Should be some good racin. I'm ready bring it Monkey!! Lol


----------



## darrenwilliams (Apr 21, 2008)

Now with more cow bell


----------



## tebone626 (Apr 25, 2010)

cant wait to get my swagger on.


----------



## tebone626 (Apr 25, 2010)

you guys gonna have the porta toilets out there again?


----------



## hotrodchevy_77 (May 9, 2009)

Yes we have a porta can. Cow bells 2.0 are very functional!!


----------



## tebone626 (Apr 25, 2010)

lol thanks. mama told me to ask, she wasnt coming if you didnt. see you guys in the morning.


----------



## tebone626 (Apr 25, 2010)

all most time to get off work and head out to the races. woo hoo.


----------



## darrenwilliams (Apr 21, 2008)

Come on Reavis. We built a triple just for you


----------



## Z-Man. (Mar 20, 2011)

Oh my God that was the best race i have ever seen


----------



## Labrat99 (May 6, 2009)

Lots of fun today guys. Thanks. And for the record, Darren & Derick both kicked my butt in e-buggy. Well done gentlemen.


----------



## Verti goat (Jun 16, 2009)

"Today was a good day" - Ice Cube


----------



## RMOSLEY (Apr 29, 2010)

That was a good
time- excellent job on the new layout!


----------



## RMOSLEY (Apr 29, 2010)

Verti goat said:


> "Today was a good day" - Ice Cube


Lol congrats!


----------



## tebone626 (Apr 25, 2010)

new layout was awesome. congrats to Derick for his win in e buggy. great race with Marrow, and Mad dog. gonna lay down and get some rest now, see you guys next weekend.


----------



## darrenwilliams (Apr 21, 2008)

Some great racing. Mark and MadDog were awesome in the main and the shootout afterwards between them to break the tie for 1st place points was some great Mano a Mano racing. Congratulations to Mad Dog. 
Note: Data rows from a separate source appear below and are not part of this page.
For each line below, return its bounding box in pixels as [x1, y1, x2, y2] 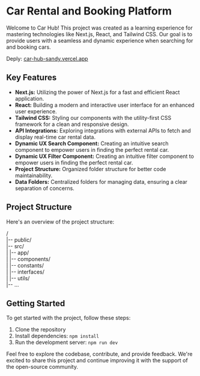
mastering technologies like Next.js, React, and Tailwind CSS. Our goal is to [6, 30, 193, 37]
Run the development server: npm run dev [14, 339, 118, 346]
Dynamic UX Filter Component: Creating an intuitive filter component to [14, 152, 194, 160]
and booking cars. [6, 43, 51, 51]
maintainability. [14, 172, 53, 179]
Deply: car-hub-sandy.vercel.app [6, 55, 88, 62]
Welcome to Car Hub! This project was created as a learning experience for [6, 24, 193, 31]
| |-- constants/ [6, 262, 44, 269]

Derrik, you kicked my *** what can I say? Wish I had an excuse other than lack of talent. Lol. There is always next time. Congrats on the win. Enjoy it. Rematch next week. 

Tons of $$$$ handed out. Big congrats to all the series winners. I will try to get everything posted up. 

Look for details soon for Swagger 3.0


----------



## tebone626 (Apr 25, 2010)

Darren, what was the email adress again. so i can get the results. thanks. 
mine is [email protected]. thanks


----------



## darrenwilliams (Apr 21, 2008)

Email me at [email protected] if you want to subscribe to our mailinglist.


----------



## monsterslash (Aug 4, 2010)

maybe try posting on 2cool that would be easy


----------



## JANKEII (Feb 2, 2006)

Had a awesome time again at the river. Thanks again
Love the new layout. Still took me some time not to hit the old quad full speed, and fly over half the track.


----------



## monsterslash (Aug 4, 2010)

Do one of you guys have the final results for the swagger series.


----------



## darrenwilliams (Apr 21, 2008)

Ido have them. Been busy with work this week. I will try to get them out this evening


----------



## darrenwilliams (Apr 21, 2008)

All race results have been mailed out. I don't know Derik's trick to pasting the results. I doubt Derik will be on much soon as he is rebuilding the track. If anyone knows how to post it from the email, go ahead.


----------



## tebone626 (Apr 25, 2010)

sent you an email, but i didnt recieve the results yet.


----------



## fast1970 (Feb 21, 2010)

hotrodchevy_77 said:


> Should be some good racin. I'm ready bring it Monkey!! Lol


 Brung...:mpd:


----------